Please repeat exactly, and only, the lines from the one containing "query into CherryPY, along" through the end of the records below, with no pictures.
*** Records for the exercise ***
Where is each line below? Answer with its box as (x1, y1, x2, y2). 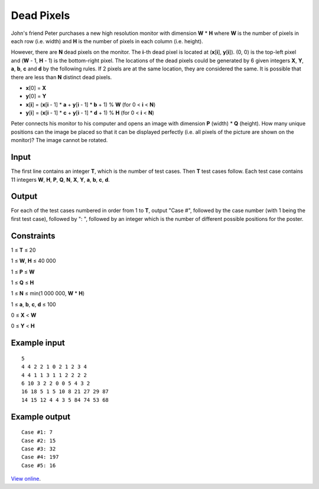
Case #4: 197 (21, 453, 59, 461)
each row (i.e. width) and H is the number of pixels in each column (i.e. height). (11, 37, 203, 44)
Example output (11, 411, 71, 422)
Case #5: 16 (21, 462, 56, 469)
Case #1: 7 (21, 429, 53, 436)
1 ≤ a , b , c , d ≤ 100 (11, 301, 56, 308)
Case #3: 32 (21, 446, 56, 452)
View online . (11, 475, 41, 482)
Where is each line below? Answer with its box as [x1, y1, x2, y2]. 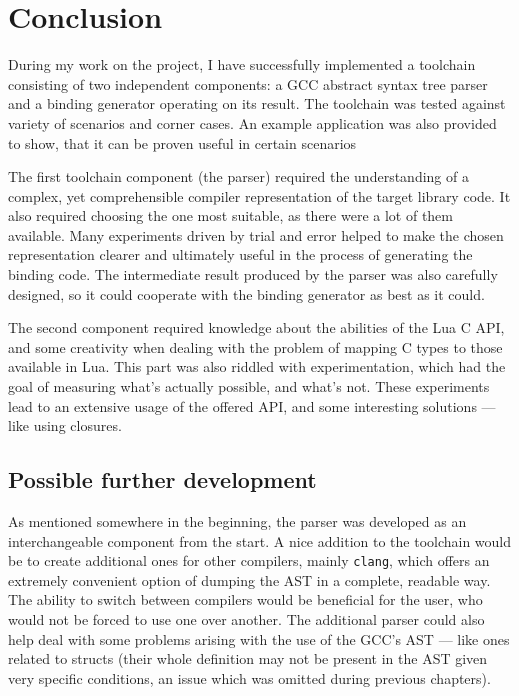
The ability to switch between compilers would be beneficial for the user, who [8, 589, 483, 610]
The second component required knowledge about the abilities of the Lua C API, [8, 317, 505, 338]
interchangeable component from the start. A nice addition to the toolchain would [8, 530, 512, 551]
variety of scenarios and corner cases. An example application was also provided [8, 112, 497, 133]
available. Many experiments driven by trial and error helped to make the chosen [8, 224, 504, 245]
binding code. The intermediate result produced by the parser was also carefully [8, 264, 498, 285]
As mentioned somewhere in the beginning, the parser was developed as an [8, 511, 467, 532]
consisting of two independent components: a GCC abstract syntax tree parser [8, 73, 488, 94]
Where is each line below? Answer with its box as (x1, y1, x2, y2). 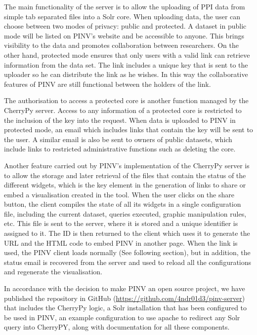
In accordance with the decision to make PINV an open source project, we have (4, 283, 245, 294)
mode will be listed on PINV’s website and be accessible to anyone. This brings (4, 30, 245, 40)
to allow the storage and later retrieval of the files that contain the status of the (4, 170, 246, 180)
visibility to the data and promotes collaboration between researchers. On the (4, 40, 239, 50)
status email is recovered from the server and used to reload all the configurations (4, 257, 252, 267)
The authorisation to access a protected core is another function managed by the (4, 95, 249, 106)
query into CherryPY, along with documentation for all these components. (4, 322, 230, 332)
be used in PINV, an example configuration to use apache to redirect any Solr (4, 312, 240, 322)
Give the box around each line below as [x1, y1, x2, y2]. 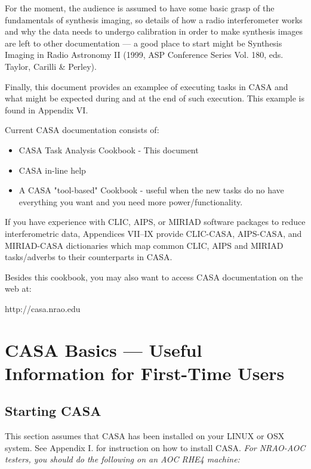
*** End of Records for the exercise ***
**Reply**
query into CherryPY, along with documentation for all these components. (4, 322, 230, 332)
be used in PINV, an example configuration to use apache to redirect any Solr (4, 312, 240, 322)
Give the box around each line below as [x1, y1, x2, y2]. 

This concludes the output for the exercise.